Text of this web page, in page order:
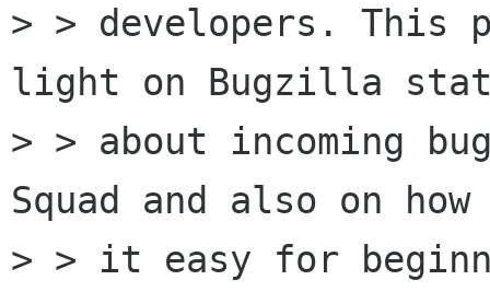
> > developers. This
light on Bugzilla
> > about incoming
Squad and also on how
> > it easy for
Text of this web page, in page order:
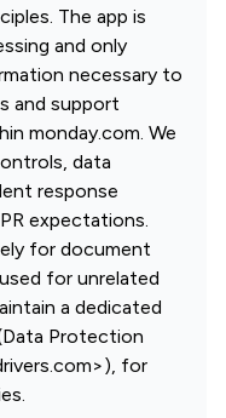
The app is
and only
necessary to
and support
monday.com. We
data
response
expectations.
for document
for unrelated
a dedicated
Protection
for
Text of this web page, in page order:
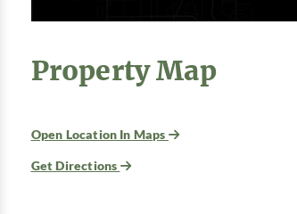
Property Map
Open Location In Maps
Get Directions
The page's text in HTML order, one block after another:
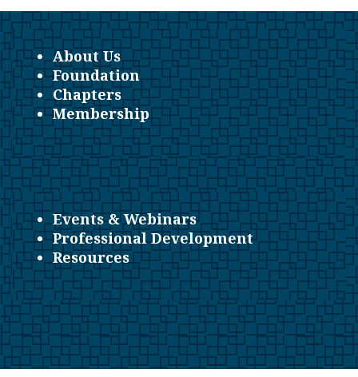
About Us
Foundation
Chapters
Membership
Events & Webinars
Professional Development
Resources
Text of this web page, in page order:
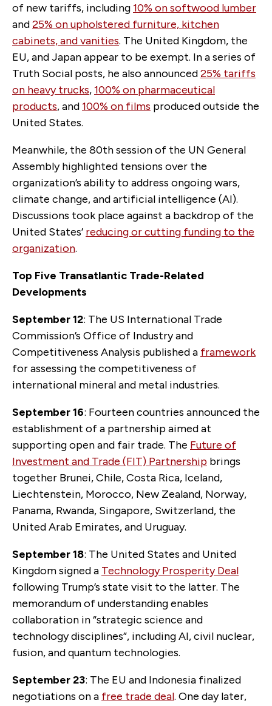
of new tariffs, including10% on softwood lumber
and25% on upholstered furniture, kitchen
cabinets, and vanities. The United Kingdom, the
EU, and Japan appear to be exempt. In a series of
Truth Social posts, he also announced25% tariffs
on heavy trucks,100% on pharmaceutical
products, and100% on films produced outside the
United States.
Meanwhile, the 80th session of the UN General
Assembly highlighted tensions over the
organization’s ability to address ongoing wars,
climate change, and artificial intelligence (AI).
Discussions took place against a backdrop of the
United States’ reducing or cutting funding to the
organization.
Top Five Transatlantic Trade-Related
Developments
September 12: The US International Trade
Commission’s Office of Industry and
Competitiveness Analysis published a framework
for assessing the competitiveness of
international mineral and metal industries.
September 16: Fourteen countries announced the
establishment of a partnership aimed at
supporting open and fair trade. The Future of
Investment and Trade (FIT) Partnership brings
together Brunei, Chile, Costa Rica, Iceland,
Liechtenstein, Morocco, New Zealand, Norway,
Panama, Rwanda, Singapore, Switzerland, the
United Arab Emirates, and Uruguay.
September 18: The United States and United
Kingdom signed a Technology Prosperity Deal
following Trump’s state visit to the latter. The
memorandum of understanding enables
collaboration in “strategic science and
technology disciplines”, including AI, civil nuclear,
fusion, and quantum technologies.
September 23: The EU and Indonesia finalized
negotiations on a free trade deal. One day later,
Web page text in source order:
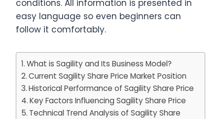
··········
■ WHAT TO WORK ON
Set down precisely the lines above between the line holding "September 12: The US International Trade" and the line holding "supporting open and fair trade. The Future of", inclusive, and nothing beyond them.

■ REPLY
September 12: The US International Trade
Commission’s Office of Industry and
Competitiveness Analysis published a framework
for assessing the competitiveness of
international mineral and metal industries.
September 16: Fourteen countries announced the
establishment of a partnership aimed at
supporting open and fair trade. The Future of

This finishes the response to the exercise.